Problem to solve:
Exact copy, no pictures: output all the records that follow.

Source material:
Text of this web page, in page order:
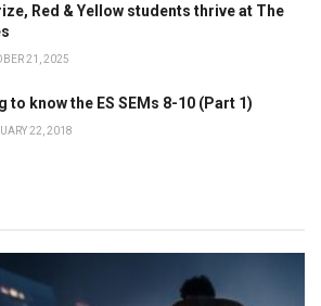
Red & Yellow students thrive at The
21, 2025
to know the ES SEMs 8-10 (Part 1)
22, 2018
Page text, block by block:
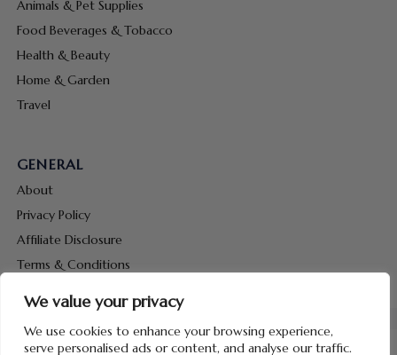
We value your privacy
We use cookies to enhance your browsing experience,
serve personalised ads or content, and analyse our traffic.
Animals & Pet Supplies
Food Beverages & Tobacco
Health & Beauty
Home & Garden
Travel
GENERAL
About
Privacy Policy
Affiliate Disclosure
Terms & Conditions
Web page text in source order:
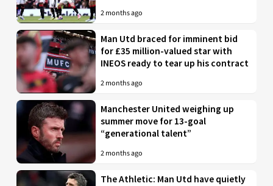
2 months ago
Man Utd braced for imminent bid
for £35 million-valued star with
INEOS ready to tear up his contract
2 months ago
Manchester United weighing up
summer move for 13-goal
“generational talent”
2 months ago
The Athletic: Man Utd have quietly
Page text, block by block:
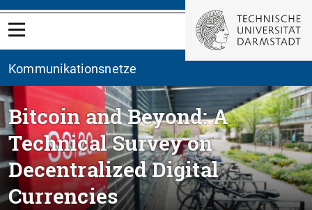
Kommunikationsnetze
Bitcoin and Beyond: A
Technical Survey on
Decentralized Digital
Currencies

Solution for this problem:
Text of this web page, in page order:
Red & Yellow students thrive at The
21, 2025
to know the ES SEMs 8-10 (Part 1)
22, 2018
Page text, block by block:
We value your privacy
We use cookies to enhance your browsing experience,
serve personalised ads or content, and analyse our traffic.
Animals & Pet Supplies
Food Beverages & Tobacco
Health & Beauty
Home & Garden
Travel
GENERAL
About
Privacy Policy
Affiliate Disclosure
Terms & Conditions
Web page text in source order:
2 months ago
Man Utd braced for imminent bid
for £35 million-valued star with
INEOS ready to tear up his contract
2 months ago
Manchester United weighing up
summer move for 13-goal
“generational talent”
2 months ago
The Athletic: Man Utd have quietly
Page text, block by block:
Kommunikationsnetze
Bitcoin and Beyond: A
Technical Survey on
Decentralized Digital
Currencies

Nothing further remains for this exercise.